Sound Ranking Using Auditory Sparse-Code Representations
Venue
ICML 2009 Workshop on Sparse Method for Music Audio
Publication Year
2009
Authors
Martin Rehn, Richard F. Lyon, Samy Bengio, Thomas C. Walters, Gal Chechik
BibTeX
Abstract
The task of ranking sounds from text queries is a good test application for
machine-hearing techniques, and particularly for comparison and evaluation of
alternative sound representations in a large-scale setting. We have adapted a
machine-vision system, ``passive-aggressive model for image retrieval'' (PAMIR),
which efficiently learns, using a ranking-based cost function, a linear mapping
from a very large sparse feature space to a large query-term space. Using this
system allows us to focus on comparison of different auditory front ends and
different ways of extracting sparse features from high-dimensional auditory images.
In addition to two main auditory-image models, we also include and compare a family
of more conventional MFCC front ends.
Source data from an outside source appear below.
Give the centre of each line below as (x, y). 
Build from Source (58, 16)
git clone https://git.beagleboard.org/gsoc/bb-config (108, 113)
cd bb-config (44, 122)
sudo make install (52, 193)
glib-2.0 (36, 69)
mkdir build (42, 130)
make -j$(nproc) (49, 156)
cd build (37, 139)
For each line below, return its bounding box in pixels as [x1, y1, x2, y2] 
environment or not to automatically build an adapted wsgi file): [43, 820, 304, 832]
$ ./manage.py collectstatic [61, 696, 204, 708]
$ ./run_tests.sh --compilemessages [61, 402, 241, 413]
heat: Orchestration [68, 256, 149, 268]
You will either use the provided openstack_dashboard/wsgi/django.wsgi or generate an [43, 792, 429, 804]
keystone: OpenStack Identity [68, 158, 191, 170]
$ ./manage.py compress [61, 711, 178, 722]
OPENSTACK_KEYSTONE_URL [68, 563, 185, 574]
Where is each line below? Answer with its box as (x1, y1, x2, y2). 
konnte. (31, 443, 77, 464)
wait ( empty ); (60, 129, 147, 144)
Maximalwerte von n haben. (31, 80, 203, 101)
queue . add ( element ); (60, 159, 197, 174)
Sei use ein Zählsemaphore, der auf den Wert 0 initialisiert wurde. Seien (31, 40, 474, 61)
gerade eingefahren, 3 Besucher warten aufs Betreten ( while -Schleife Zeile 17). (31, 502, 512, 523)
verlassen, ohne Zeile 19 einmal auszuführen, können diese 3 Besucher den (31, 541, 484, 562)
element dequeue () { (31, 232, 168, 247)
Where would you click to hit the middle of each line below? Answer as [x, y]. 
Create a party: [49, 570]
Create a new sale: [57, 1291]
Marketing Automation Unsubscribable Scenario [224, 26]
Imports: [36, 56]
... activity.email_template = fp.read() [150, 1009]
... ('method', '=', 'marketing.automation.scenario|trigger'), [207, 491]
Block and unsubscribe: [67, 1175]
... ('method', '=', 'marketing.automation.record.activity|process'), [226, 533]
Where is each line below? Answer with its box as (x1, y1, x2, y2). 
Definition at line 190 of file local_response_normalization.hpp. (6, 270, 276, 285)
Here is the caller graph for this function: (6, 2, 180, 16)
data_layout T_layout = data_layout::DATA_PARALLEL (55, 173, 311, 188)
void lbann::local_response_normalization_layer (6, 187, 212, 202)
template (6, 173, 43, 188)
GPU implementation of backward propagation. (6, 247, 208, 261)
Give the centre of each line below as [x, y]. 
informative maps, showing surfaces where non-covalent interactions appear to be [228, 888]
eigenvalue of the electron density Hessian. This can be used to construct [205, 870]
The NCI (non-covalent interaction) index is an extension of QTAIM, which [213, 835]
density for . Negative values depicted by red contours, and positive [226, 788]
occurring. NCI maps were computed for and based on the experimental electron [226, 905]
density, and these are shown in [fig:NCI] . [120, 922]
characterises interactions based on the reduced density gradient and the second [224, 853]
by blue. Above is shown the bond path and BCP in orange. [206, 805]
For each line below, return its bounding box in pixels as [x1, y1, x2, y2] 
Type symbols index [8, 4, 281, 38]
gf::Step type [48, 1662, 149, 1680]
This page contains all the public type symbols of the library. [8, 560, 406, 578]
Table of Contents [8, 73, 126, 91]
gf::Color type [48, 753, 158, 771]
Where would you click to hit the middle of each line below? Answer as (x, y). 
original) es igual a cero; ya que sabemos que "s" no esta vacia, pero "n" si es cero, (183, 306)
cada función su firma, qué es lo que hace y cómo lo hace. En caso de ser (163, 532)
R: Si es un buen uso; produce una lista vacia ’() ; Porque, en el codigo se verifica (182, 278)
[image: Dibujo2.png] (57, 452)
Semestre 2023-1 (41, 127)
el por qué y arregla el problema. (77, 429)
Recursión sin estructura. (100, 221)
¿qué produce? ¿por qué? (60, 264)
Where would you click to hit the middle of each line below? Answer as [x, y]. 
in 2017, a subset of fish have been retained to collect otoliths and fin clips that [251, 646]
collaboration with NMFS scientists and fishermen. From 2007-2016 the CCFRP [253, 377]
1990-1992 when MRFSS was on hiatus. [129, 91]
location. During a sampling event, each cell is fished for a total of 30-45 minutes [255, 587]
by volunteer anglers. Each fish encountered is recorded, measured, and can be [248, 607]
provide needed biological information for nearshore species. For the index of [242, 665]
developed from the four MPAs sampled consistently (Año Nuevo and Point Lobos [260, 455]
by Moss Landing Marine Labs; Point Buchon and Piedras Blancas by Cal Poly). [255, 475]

The experimental results show a significant
advantage for the auditory models over vector-quantized MFCCs. The two auditory
models tested use the adaptive pole-zero filter cascade (PZFC) auditory filterbank
and sparse-code feature extraction from stabilized auditory images via multiple
vector quantizers. The models differ in their implementation of the strobed
temporal integration used to generate the stabilized image. Using ranking
precision-at-top-k performance measures, the best results are about 70% top-1
precision and 35% average precision, using a test corpus of thousands of sound
files and a query vocabulary of hundreds of words.